» Work to complete
What's wanted is each entry repeated verbatim, minus its images.

[[ Supplied data open ]]

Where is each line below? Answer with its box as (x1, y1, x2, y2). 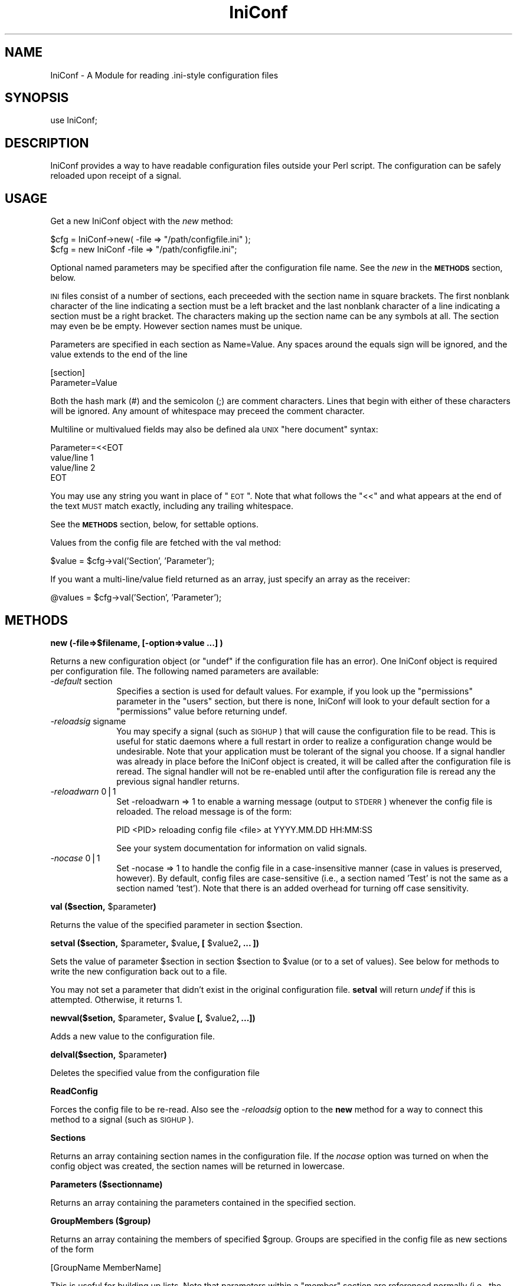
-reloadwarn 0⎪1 (50, 786, 116, 796)
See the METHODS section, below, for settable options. (50, 519, 258, 530)
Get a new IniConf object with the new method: (50, 216, 233, 227)
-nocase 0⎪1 (50, 852, 100, 863)
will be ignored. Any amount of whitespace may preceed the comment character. (50, 406, 365, 416)
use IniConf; (50, 115, 97, 126)
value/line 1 (50, 452, 94, 463)
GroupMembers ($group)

[[ Supplied data closed ]]

» Response
Where is each line below? Answer with its box as (x1, y1, x2, y2). 
-reloadwarn 0⎪1 (50, 786, 116, 796)
See the METHODS section, below, for settable options. (50, 519, 258, 530)
Get a new IniConf object with the new method: (50, 216, 233, 227)
-nocase 0⎪1 (50, 852, 100, 863)
will be ignored. Any amount of whitespace may preceed the comment character. (50, 406, 365, 416)
use IniConf; (50, 115, 97, 126)
value/line 1 (50, 452, 94, 463)
GroupMembers ($group)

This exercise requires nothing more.